Beyond the conventional application of the learning experience, new venues hope to mix the entertainment approach with an educational foundation. One application of this approach has been seen from Kidzania and Wananado City – both developers of themed child-based role-playing experiences. Within the site children get to play the part of various occupations in a child-sized environment representing a city in miniature – a growing application with over seven sites across the market.

This capturing of the younger audience speaks to the need to offer a family entertainment component to the new retail mix with the hopes of attracting a longer stay (and spend), but also offering a diversity of entertainment values.
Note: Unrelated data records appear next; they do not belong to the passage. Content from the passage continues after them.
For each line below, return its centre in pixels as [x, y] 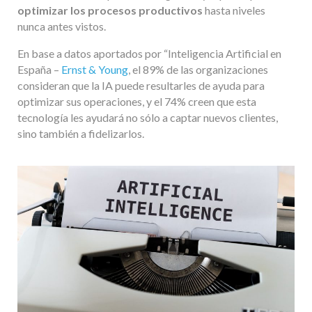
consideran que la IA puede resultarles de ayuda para [141, 85]
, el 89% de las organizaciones [198, 69]
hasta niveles [234, 10]
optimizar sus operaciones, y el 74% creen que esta [137, 101]
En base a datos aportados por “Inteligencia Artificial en [149, 53]
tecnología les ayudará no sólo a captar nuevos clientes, [148, 117]
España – [39, 69]
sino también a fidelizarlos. [81, 133]
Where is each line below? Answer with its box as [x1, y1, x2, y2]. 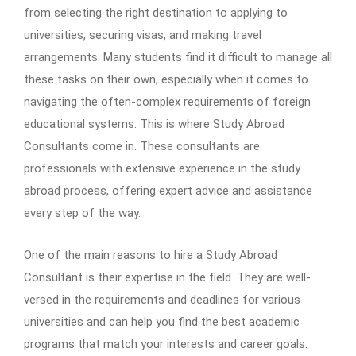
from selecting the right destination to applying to [24, 6, 288, 21]
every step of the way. [24, 206, 141, 221]
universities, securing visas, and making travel [24, 28, 261, 43]
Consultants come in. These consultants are [24, 139, 260, 154]
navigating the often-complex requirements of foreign [24, 95, 311, 110]
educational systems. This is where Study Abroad [24, 117, 284, 132]
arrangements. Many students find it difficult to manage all [24, 50, 332, 65]
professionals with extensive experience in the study [24, 161, 300, 176]
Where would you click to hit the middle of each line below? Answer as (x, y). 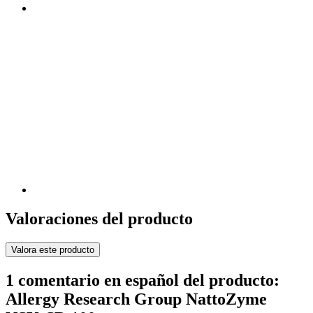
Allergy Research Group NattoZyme (136, 299)
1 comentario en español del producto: (143, 281)
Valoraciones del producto (99, 219)
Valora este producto (53, 250)
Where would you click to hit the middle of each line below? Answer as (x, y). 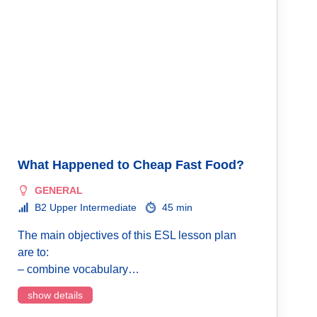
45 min (177, 207)
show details (55, 295)
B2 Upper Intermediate (86, 207)
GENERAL (59, 190)
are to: (33, 252)
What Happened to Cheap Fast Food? (131, 165)
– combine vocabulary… (79, 269)
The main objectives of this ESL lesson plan (127, 235)
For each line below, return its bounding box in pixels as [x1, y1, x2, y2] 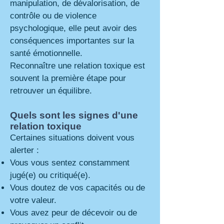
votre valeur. [10, 195, 56, 205]
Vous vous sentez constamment [10, 158, 129, 167]
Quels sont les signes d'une [10, 110, 138, 120]
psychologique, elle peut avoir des [10, 23, 137, 33]
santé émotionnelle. [10, 48, 82, 58]
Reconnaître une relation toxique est [10, 61, 145, 70]
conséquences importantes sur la [10, 36, 134, 45]
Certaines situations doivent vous [10, 133, 134, 142]
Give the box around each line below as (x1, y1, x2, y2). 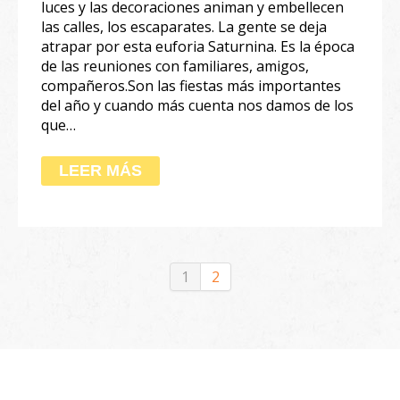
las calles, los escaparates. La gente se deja (41, 16, 327, 37)
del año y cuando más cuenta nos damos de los (41, 95, 354, 115)
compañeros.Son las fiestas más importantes (41, 75, 341, 96)
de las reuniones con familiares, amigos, (41, 55, 309, 76)
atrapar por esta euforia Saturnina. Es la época (41, 36, 354, 56)
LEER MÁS (59, 161, 142, 179)
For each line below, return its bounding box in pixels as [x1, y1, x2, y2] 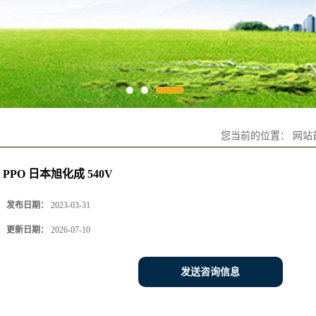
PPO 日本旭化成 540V [3, 168, 113, 180]
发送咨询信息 [181, 267, 240, 277]
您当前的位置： [221, 130, 293, 141]
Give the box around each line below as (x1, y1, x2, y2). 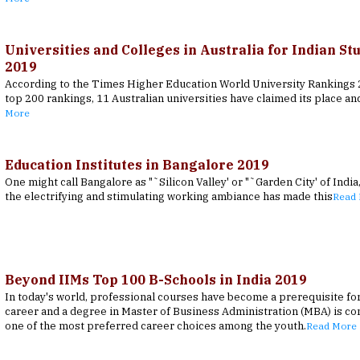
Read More (305, 320, 357, 333)
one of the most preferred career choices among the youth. (4, 319, 306, 333)
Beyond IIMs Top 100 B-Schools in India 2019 (4, 272, 307, 288)
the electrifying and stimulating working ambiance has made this (4, 190, 333, 204)
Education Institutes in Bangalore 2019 (4, 157, 269, 174)
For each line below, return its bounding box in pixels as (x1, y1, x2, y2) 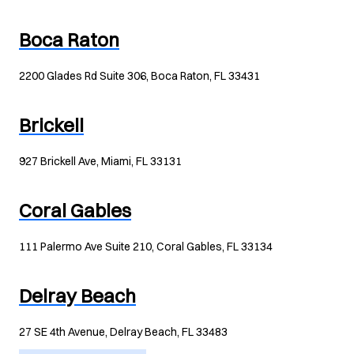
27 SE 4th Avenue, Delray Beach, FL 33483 (19, 325, 228, 339)
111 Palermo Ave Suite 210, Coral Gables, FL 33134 (19, 239, 273, 254)
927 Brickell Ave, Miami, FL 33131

Another new entrant to this sector is Legoland Discovery Center – a concentrated version of the Legoland theme park in a retail unit presentation, drawing heavily on learning through “playing well” (the Danish meaning of the word Lego). Within these centers, a young mix of visitors can explore and discover. The sites are able to accommodate in a single year over 500,000 visitors, and these kinds of numbers are an attractive addition to any mall or tourist location.

In the final observation, it is obvious that the educational experience will have to adopt many of the elements of the entertainment facility if it is to survive and prosper in a crowded environment. The technical sophistication of the core audience only increases the need to offer a compelling and entertaining representation of the learning experience.

However, there is a danger that the entertainment market may be slow to embrace the opportunities offered by including an educational element to their presentation. As with some museum curators, they have been keen to avoid trivializing their institutions’ collections by including entertainment values. But at the same time, they look towards strengthening their business model with the injection of new funds from repeat visitation and generated revenue. Likewise the entertainment scene will have to adopt educational values to the message included in their gaming content.

(Contributor Kevin Williams is founder and director of the out-of-home leisure entertainment consultancy KWP Limited, and founder and publisher of The Stinger Report and The Redemption Report. Visit www.thestingerreport.com and www.therefemptionreport.com.)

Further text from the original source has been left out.